*** Opening MATERIAL PROVIDED ***

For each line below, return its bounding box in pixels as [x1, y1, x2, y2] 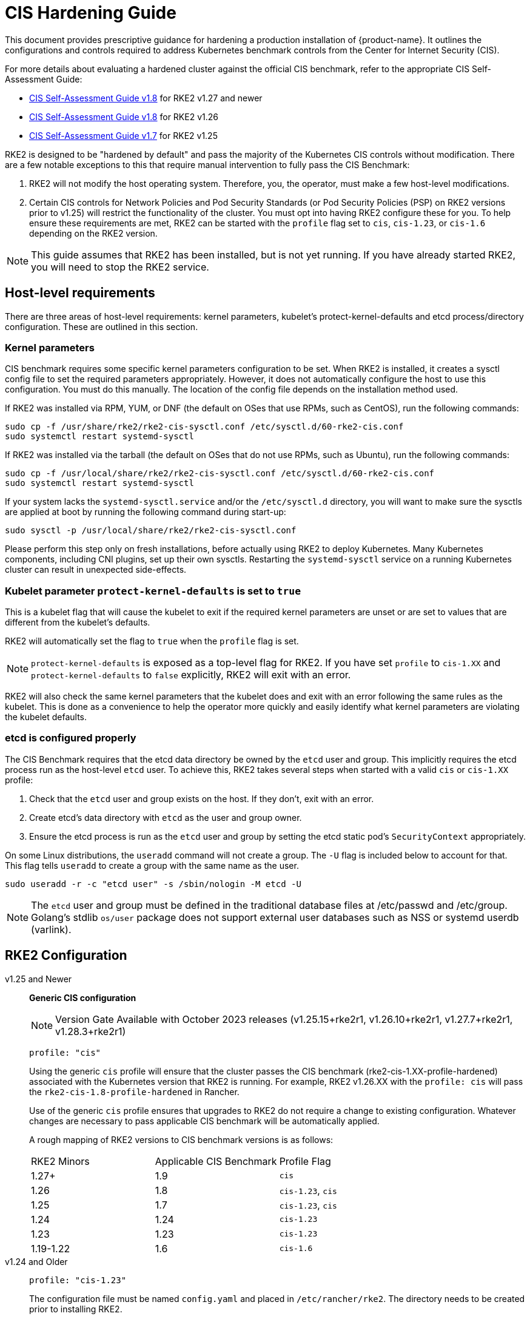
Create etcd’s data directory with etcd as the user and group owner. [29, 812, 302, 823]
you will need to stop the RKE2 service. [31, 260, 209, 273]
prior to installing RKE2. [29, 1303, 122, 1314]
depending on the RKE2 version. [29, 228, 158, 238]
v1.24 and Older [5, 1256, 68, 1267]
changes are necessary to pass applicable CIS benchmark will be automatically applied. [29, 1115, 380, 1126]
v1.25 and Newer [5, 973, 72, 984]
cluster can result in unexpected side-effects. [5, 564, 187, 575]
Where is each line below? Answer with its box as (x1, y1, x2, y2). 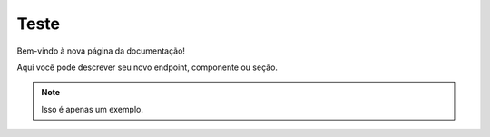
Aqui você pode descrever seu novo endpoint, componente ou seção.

*** Closing MATERIAL PROVIDED ***
*** Opening MATERIAL PROVIDED ***

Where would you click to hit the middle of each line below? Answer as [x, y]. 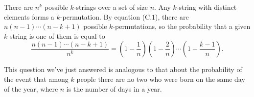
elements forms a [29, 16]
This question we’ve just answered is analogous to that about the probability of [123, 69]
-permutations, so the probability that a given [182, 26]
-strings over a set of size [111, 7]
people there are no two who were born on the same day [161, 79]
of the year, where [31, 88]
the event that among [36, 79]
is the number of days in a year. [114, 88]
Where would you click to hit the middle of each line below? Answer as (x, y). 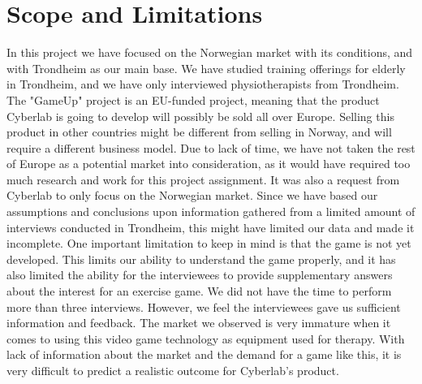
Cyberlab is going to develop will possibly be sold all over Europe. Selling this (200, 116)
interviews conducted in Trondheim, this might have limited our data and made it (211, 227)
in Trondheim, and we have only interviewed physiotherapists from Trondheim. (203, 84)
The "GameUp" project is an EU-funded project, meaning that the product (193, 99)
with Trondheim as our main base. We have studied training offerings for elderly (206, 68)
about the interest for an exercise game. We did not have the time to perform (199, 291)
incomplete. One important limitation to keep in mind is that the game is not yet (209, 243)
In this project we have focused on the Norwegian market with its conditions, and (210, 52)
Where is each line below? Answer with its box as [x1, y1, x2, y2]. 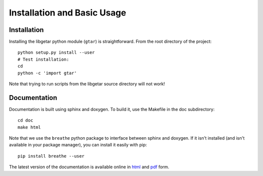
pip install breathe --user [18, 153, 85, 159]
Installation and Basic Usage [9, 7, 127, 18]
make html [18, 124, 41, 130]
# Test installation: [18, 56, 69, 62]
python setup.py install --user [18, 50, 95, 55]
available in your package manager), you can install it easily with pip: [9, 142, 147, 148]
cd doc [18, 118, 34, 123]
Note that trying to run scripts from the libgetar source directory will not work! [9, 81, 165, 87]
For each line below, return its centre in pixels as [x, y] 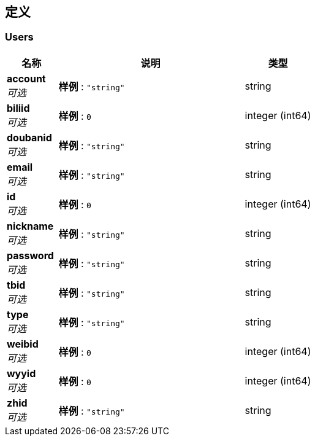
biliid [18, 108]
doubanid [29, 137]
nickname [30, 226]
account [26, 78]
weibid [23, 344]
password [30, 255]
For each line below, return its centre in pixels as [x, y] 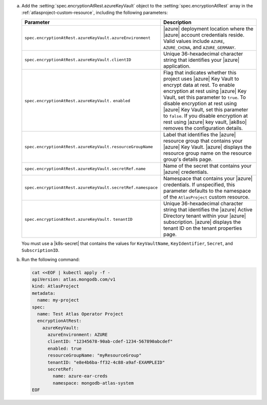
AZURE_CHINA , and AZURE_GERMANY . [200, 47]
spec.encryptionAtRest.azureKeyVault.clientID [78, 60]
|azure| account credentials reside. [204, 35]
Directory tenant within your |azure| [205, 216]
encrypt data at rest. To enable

*** Closing MATERIAL PROVIDED ***

WHAT NEEDS TO BE DONE →
Every line in the entries above that mentions the word "Trondheim" must be shown.

TASK SOLUTION →
interviews conducted in Trondheim, this might have limited our data and made it (211, 227)
in Trondheim, and we have only interviewed physiotherapists from Trondheim. (203, 84)
with Trondheim as our main base. We have studied training offerings for elderly (206, 68)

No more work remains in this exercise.